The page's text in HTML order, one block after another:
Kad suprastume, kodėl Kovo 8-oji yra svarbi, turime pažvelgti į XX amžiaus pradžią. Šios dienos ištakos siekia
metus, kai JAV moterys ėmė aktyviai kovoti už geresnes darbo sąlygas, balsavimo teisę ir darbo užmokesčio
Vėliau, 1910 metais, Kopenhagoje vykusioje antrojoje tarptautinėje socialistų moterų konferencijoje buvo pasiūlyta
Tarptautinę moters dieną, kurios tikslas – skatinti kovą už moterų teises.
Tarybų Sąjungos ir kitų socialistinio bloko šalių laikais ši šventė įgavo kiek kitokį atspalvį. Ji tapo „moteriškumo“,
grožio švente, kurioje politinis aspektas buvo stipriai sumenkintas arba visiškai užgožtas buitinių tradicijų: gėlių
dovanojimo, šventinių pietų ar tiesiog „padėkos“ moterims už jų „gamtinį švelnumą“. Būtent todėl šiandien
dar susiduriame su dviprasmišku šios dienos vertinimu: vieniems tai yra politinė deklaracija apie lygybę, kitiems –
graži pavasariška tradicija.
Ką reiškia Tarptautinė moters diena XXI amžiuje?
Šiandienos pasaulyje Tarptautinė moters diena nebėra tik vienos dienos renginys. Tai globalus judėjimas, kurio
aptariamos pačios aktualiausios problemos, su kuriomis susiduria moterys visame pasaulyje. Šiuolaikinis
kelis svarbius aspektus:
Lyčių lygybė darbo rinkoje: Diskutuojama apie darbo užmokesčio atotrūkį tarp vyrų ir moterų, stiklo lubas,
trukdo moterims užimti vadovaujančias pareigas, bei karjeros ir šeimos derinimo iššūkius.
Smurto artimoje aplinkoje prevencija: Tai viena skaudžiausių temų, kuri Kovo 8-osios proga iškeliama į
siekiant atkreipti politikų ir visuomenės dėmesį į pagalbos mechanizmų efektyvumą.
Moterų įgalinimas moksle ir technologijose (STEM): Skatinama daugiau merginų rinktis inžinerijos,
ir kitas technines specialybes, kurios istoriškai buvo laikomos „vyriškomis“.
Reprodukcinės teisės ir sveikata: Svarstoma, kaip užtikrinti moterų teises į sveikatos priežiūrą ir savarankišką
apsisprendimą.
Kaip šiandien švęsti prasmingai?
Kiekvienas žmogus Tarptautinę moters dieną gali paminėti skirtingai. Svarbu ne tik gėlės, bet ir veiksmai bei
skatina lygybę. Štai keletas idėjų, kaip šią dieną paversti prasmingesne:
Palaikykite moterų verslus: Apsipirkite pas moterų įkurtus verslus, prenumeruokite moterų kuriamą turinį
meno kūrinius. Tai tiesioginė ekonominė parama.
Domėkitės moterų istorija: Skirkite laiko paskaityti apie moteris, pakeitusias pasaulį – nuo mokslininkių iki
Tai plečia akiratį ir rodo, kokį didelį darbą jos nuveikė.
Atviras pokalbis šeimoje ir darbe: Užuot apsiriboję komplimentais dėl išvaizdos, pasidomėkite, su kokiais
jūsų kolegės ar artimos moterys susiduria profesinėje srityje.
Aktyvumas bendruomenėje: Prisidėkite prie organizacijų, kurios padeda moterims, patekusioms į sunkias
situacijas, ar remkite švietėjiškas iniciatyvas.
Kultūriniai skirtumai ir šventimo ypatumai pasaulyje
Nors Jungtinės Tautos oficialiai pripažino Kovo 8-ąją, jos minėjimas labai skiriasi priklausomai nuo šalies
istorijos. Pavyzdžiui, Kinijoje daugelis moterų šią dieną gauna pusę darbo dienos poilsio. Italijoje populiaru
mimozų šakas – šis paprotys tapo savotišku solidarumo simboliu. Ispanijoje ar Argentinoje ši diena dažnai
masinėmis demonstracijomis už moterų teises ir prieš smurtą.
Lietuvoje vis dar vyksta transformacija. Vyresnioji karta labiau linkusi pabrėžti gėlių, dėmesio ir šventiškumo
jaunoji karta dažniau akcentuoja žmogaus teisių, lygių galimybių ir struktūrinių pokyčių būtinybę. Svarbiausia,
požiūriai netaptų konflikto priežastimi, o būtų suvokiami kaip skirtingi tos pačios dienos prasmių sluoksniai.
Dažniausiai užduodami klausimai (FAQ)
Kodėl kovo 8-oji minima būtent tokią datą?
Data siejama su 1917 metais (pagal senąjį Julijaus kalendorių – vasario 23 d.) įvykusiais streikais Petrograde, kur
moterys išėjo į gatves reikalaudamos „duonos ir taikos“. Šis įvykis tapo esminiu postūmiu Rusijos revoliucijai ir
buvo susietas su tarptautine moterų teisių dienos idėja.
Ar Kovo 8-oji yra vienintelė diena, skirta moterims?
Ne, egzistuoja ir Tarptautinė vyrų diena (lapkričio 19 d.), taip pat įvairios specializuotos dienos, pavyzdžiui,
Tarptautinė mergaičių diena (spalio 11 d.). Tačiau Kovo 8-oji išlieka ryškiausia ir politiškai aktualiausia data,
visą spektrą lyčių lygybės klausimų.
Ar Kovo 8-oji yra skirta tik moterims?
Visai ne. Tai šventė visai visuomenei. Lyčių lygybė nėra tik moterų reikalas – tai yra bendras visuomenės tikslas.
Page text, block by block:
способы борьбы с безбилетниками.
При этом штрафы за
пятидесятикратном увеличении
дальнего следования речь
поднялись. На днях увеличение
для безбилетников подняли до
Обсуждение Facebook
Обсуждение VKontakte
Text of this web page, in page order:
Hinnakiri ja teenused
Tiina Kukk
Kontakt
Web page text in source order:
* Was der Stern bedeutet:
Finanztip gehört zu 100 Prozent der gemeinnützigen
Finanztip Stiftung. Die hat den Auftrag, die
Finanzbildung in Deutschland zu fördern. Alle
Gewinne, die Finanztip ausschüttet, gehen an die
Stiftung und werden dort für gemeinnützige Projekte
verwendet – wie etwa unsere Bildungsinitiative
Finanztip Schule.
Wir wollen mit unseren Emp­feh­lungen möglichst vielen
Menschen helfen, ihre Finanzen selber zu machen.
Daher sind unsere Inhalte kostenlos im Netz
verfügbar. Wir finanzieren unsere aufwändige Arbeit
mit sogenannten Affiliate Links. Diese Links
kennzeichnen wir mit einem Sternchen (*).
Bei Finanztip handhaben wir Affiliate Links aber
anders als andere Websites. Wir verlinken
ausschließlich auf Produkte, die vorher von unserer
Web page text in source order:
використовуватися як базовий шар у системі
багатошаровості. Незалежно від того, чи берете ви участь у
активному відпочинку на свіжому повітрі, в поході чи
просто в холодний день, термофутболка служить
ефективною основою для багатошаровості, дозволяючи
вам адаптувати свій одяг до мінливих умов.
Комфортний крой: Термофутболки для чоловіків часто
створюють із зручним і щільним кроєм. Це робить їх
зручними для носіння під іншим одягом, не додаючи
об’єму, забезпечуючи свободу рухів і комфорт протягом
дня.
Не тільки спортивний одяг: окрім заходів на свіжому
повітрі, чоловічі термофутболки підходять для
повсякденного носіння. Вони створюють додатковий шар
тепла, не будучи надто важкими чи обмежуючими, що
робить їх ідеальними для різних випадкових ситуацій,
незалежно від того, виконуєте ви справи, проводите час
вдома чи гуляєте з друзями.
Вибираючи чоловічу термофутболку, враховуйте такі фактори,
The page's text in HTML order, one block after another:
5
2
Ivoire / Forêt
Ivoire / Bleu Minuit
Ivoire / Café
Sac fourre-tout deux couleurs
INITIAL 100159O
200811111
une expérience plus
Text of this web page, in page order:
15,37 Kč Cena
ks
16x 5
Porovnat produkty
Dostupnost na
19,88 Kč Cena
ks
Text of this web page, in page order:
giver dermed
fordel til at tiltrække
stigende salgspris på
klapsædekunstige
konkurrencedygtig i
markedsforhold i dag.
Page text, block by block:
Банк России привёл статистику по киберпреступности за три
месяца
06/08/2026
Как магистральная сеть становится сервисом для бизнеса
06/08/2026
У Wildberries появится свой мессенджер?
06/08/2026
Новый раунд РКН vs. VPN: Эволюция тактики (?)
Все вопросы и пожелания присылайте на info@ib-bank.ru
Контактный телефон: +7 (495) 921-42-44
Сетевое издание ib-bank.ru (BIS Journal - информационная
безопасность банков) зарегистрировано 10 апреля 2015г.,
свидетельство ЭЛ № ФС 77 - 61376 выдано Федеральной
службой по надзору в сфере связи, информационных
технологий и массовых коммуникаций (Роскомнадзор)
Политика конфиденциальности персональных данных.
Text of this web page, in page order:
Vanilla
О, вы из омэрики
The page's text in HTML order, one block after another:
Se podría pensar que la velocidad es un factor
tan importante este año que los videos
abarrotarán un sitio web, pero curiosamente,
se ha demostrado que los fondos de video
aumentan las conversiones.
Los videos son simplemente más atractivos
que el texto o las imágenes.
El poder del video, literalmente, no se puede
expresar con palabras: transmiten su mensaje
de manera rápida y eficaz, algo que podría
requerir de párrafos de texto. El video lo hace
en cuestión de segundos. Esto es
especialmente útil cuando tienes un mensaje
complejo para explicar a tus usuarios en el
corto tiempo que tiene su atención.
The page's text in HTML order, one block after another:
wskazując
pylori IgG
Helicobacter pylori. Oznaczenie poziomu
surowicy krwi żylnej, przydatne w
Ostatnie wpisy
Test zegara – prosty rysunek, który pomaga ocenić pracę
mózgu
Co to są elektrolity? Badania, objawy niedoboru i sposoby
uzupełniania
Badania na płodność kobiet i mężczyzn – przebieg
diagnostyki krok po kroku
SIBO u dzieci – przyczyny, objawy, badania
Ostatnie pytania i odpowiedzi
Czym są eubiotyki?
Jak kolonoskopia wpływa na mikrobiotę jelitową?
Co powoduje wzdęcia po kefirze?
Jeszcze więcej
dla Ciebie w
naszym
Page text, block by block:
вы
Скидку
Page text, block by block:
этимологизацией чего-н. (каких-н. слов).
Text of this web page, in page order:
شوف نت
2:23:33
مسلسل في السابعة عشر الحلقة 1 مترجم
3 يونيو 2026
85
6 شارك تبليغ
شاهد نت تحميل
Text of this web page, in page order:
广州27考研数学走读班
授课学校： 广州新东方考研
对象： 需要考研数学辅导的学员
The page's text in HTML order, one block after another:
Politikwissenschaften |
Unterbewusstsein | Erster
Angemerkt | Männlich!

TASK ITEM> The answer should be the first line of the material and every line after it through the line containing "grožio švente, kurioje", exactly as written, and nothing else.

WRITTEN SOLUTION>
The page's text in HTML order, one block after another:
Kad suprastume, kodėl Kovo 8-oji yra svarbi, turime pažvelgti į XX amžiaus pradžią. Šios dienos ištakos siekia
metus, kai JAV moterys ėmė aktyviai kovoti už geresnes darbo sąlygas, balsavimo teisę ir darbo užmokesčio
Vėliau, 1910 metais, Kopenhagoje vykusioje antrojoje tarptautinėje socialistų moterų konferencijoje buvo pasiūlyta
Tarptautinę moters dieną, kurios tikslas – skatinti kovą už moterų teises.
Tarybų Sąjungos ir kitų socialistinio bloko šalių laikais ši šventė įgavo kiek kitokį atspalvį. Ji tapo „moteriškumo“,
grožio švente, kurioje politinis aspektas buvo stipriai sumenkintas arba visiškai užgožtas buitinių tradicijų: gėlių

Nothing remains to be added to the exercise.